Réformes tout azimut dans l’Education nationale : état des lieux de chantiers bien mal engagés

jeudi 7 novembre 2013

Les rythmes en primaire

Darcos avait changé la semaine de classe en primaire, passant de 9 demi-journées à 8, et réduisant le nombre de jours de classe, alors que les horaires journaliers restaient aussi lourds. S’ajoutait à cela la double peine pour les élèves en difficulté avec l’Aide Personnalisée. Nous pouvions légitimement espérer que le nouveau gouvernement, en prenant ce dossier prioritairement, le ferait avancer positivement, en revenant à plus de jours de classe, mais moins longs, et en profitant pour faire un geste vers les enseignants en réduisant leur temps de travail, en compensation d’une réduction des grandes vacances, en supprimant l’Aide Personnalisée.

Les élèves comme alibis

Nous connaissons aujourd’hui la nouvelle organisation, dont l’alibi est le rythme des élèves. Ni le temps de présence à l’école de l’élève ni celui de l’enseignant ne sont réduits. Les grandes vacances n’ont pas été touchées. Pour faire accepter aux mairies le poids des Temps Activités Péri-éducatives, l’Etat leur a donné plus de pouvoir sur l’organisation locale, rompant l’équilibre des Conseils d’Ecole. Le choix des horaires des écoles se fait désormais directement entre l’administration (IEN  , DASEN  ) et les municipalités, sans l’avis des premiers concernés, les enseignants. Ainsi se mettent en place, dans l’urgence, de façon plus ou moins chaotique, des activités pas nécessairement gratuites, dont l’offre et la qualité sont très variables d’une commune à l’autre, accentuant les inégalités territoriales pour l’accès à la culture.
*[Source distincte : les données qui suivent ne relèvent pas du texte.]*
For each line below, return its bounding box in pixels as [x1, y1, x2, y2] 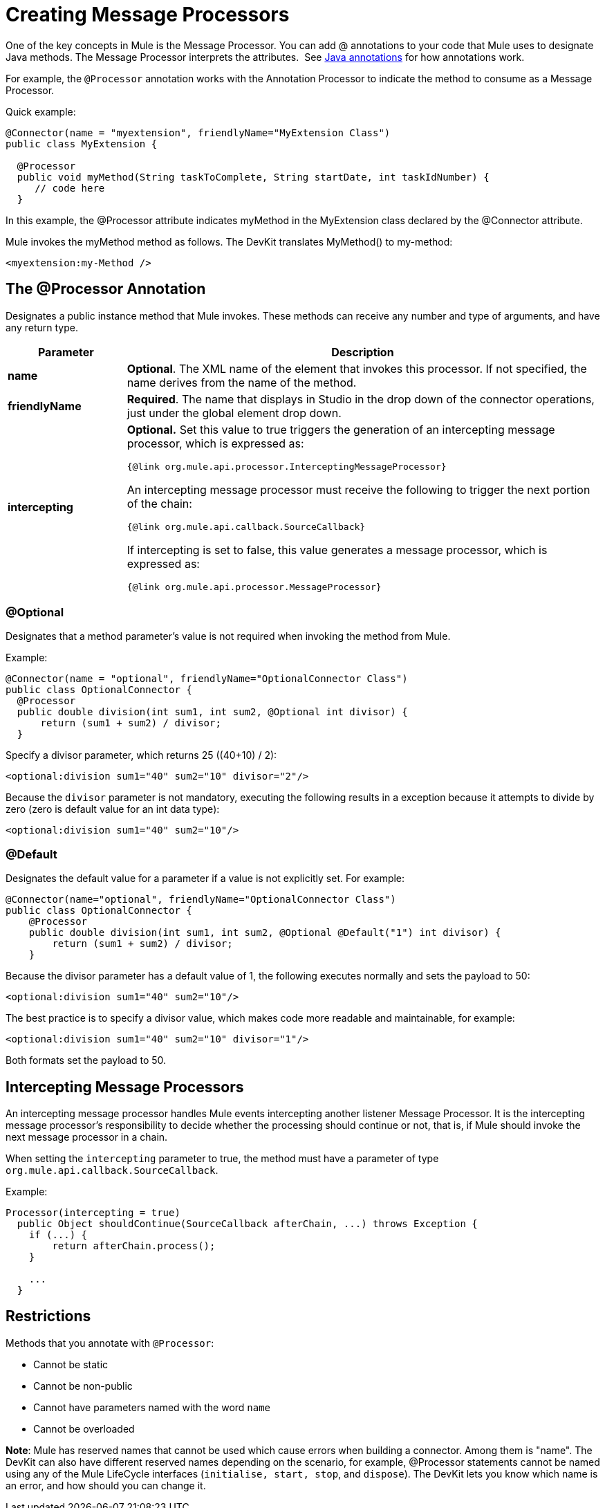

Les programmes du primaire

En 2008, l’unanimité s’est faite contre les programmes du primaire, écrits sous la dictée d’idéologues réactionnaires, niant toute pédagogie, installant des programmes centrés sur les savoirs, les apprentissages mécaniques et excluant toute idée de progrès et d’intelligence.

Aujourd’hui (on dirait presque « enfin ! ») Peillon lance la rédaction de nouveaux programmes pour… 2015 ! Il installe un Conseil Supérieur des Programmes et demande aux enseignants de faire du tri sélectif dans les programmes de 2008, comme si l’on pouvait isoler telle ou telle partie, quand c’est l’idéologie globale du texte qui est à rejeter. Mais dans ce CSP, pas un seul enseignant pour écrire les programmes de 2015. Personne qui connaisse la réalité des classes.

Un alourdissement probable

Comment vont-ils travailler ? Face à des programmes trop lourds (les programmes de 2008 ont été rédigés pour 26 heures de classe, puis compactés par le même Darcos pour 24 heures  !), des allègements sont nécessaires, voire vitaux ! Comment et dans quelle discipline, sur quelles notions, vont se faire les choix ? Le nombre de matières enseignées en primaire a augmenté : langue vivante, informatique, etc… alors que les autres matières restaient identiques dans leurs contenus et que dans le même temps on perdait deux heures d’enseignement hebdomadaire.

D’autant que les membres du CSP, ignorant la réalité de la classe, risquent de donner pour leurs programmes des volumes horaires d’exactement 24 heures, à la seconde près, ignorant que 24 heures à l’école ce n’est pas 24 heures d’enseignement  ; il y a les récréations, les déplacements, l’appel, etc… qui réduisent le temps d ’enseignement significativement, qui sont dans le service des enseignants, et que l’on ne peut supprimer (d’ailleurs, une demijournée de plus, c’est aussi une récréation de plus…).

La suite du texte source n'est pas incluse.